* THE RECORDS
========
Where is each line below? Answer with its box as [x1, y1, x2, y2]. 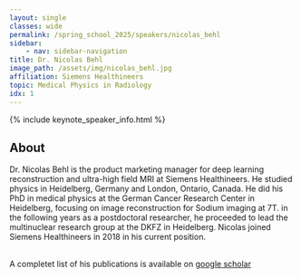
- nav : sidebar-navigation [25, 47, 128, 56]
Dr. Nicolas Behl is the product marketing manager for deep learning [9, 164, 265, 175]
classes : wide [9, 22, 63, 31]
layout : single [9, 13, 67, 23]
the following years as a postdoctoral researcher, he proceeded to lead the [9, 212, 288, 223]
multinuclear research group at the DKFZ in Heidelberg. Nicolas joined [9, 222, 272, 233]
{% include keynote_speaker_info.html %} [9, 114, 166, 125]
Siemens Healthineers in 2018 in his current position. [9, 232, 207, 243]
========
* DIRECTIONS
Please go through the entries and show every line with the word "Nicolas".

* WRITTEN RESPONSE
Dr. Nicolas Behl is the product marketing manager for deep learning [9, 164, 265, 175]
multinuclear research group at the DKFZ in Heidelberg. Nicolas joined [9, 222, 272, 233]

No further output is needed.